### [Entries provided]
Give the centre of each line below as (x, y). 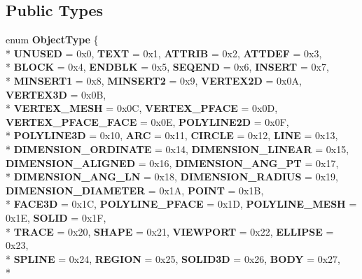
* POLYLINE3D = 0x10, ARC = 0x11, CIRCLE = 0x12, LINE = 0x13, (172, 135)
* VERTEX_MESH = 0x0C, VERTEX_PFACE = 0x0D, (142, 108)
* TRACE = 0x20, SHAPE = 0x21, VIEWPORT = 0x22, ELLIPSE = (170, 231)
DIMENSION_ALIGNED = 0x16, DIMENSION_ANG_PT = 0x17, (172, 163)
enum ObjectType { (52, 40)
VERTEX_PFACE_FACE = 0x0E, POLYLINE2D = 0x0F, (147, 121)
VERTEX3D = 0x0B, (56, 94)
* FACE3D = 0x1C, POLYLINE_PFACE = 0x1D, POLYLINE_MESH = (181, 204)
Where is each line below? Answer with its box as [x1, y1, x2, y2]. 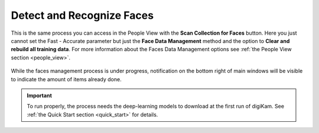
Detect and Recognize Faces [11, 9, 154, 22]
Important [27, 92, 53, 99]
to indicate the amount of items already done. [11, 75, 122, 82]
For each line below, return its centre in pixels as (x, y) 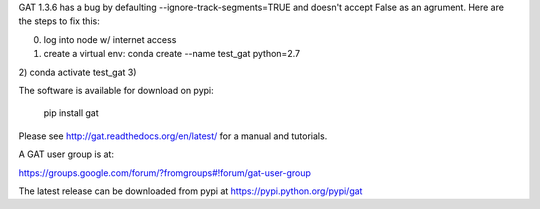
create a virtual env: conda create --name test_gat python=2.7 (171, 54)
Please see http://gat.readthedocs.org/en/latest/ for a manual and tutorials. (173, 136)
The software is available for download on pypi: (116, 90)
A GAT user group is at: (66, 154)
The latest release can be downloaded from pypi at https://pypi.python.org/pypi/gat (190, 191)
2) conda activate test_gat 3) (77, 72)
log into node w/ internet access (110, 39)
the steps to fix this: (59, 21)
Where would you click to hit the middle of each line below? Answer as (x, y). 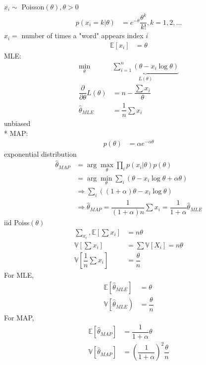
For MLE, (19, 275)
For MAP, (19, 318)
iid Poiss (17, 222)
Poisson (33, 6)
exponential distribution (40, 153)
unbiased (17, 123)
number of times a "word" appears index (82, 35)
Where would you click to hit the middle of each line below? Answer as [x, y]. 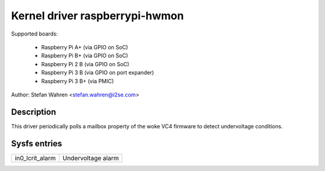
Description [34, 112]
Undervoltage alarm [91, 158]
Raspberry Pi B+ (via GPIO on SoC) [85, 56]
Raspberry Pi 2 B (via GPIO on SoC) [85, 64]
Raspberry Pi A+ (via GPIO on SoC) [85, 47]
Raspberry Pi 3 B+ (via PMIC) [78, 81]
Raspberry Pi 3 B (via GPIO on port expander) [98, 73]
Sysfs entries [37, 144]
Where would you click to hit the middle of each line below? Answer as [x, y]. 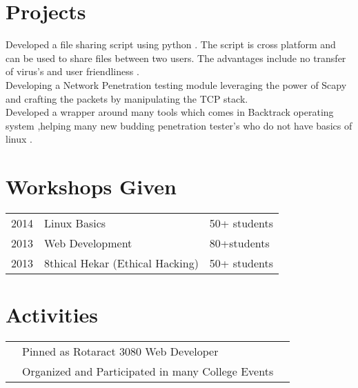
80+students [239, 243]
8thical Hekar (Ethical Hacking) [121, 263]
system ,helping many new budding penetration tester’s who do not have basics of [179, 125]
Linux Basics [75, 223]
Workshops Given [91, 186]
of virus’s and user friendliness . [72, 71]
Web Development [88, 243]
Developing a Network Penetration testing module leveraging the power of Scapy [176, 84]
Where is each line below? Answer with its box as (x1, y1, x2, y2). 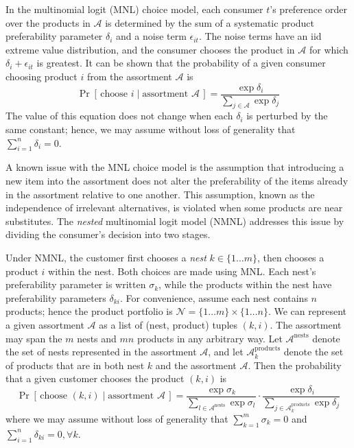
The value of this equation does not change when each (5, 108, 233, 123)
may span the (5, 331, 62, 345)
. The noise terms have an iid (198, 29, 322, 43)
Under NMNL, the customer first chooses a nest (5, 250, 206, 264)
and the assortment (155, 357, 237, 372)
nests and (77, 331, 117, 345)
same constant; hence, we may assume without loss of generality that (5, 122, 296, 137)
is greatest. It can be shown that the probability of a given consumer (36, 56, 326, 70)
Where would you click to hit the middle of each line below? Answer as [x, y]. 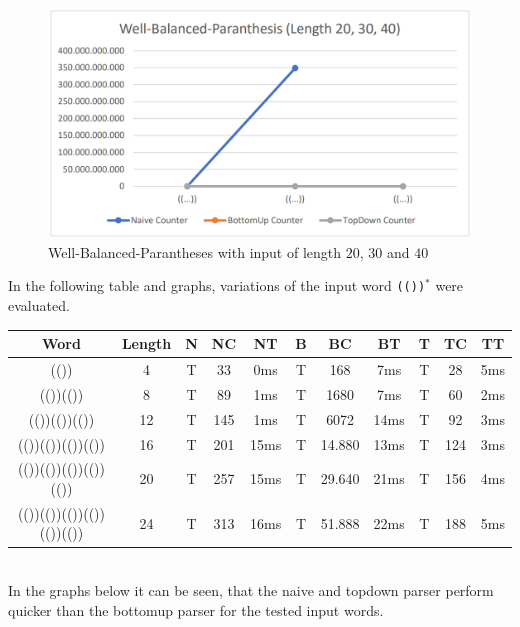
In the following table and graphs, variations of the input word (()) [217, 285]
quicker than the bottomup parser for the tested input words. [196, 609]
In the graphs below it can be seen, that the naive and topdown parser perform [251, 590]
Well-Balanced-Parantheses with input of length [195, 251]
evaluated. [39, 305]
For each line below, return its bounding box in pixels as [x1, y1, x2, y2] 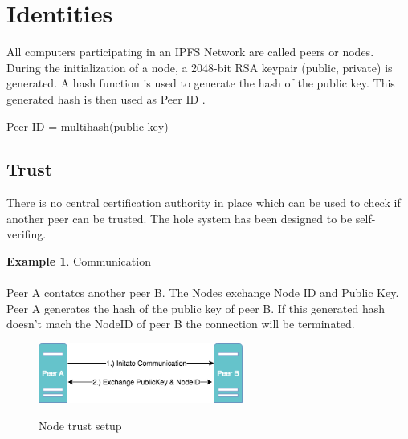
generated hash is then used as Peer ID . [6, 90, 206, 107]
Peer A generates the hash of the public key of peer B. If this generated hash [6, 299, 385, 316]
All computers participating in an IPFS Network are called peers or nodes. [6, 43, 374, 60]
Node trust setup [39, 417, 122, 433]
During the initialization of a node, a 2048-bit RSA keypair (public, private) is [6, 59, 393, 75]
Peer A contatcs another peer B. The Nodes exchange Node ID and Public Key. [6, 284, 399, 301]
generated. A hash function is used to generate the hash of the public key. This [6, 75, 395, 91]
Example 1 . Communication [6, 253, 151, 270]
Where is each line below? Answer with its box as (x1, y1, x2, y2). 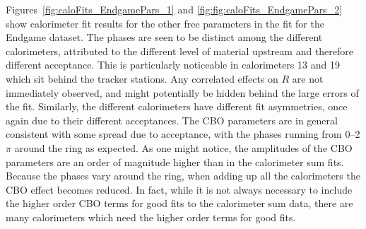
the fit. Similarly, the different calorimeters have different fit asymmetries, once (6, 99, 348, 114)
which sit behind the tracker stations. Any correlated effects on (6, 71, 278, 86)
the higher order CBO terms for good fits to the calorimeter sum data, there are (6, 196, 353, 211)
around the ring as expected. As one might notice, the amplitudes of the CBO (14, 140, 353, 155)
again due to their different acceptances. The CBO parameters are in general (6, 112, 338, 127)
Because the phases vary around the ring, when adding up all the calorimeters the (6, 168, 360, 183)
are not (292, 71, 324, 86)
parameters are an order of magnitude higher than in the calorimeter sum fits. (6, 154, 344, 169)
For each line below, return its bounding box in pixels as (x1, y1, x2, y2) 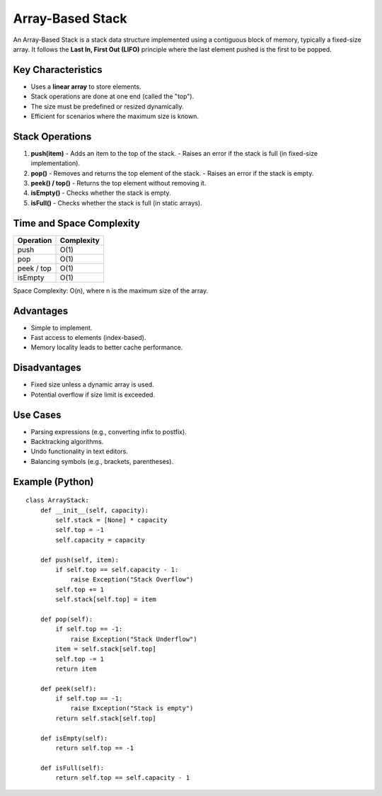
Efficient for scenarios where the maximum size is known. (30, 112, 199, 120)
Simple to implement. (30, 323, 93, 332)
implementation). (30, 159, 81, 168)
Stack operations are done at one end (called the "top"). (30, 92, 195, 101)
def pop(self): (40, 615, 93, 623)
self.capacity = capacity (55, 535, 145, 544)
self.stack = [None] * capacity (55, 516, 168, 524)
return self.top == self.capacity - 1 (55, 774, 190, 782)

### [Problem requirements]
Across the records above, return every line that contains the word "conda".

### [Solution]
create a virtual env: conda create --name test_gat python=2.7 (171, 54)
2) conda activate test_gat 3) (77, 72)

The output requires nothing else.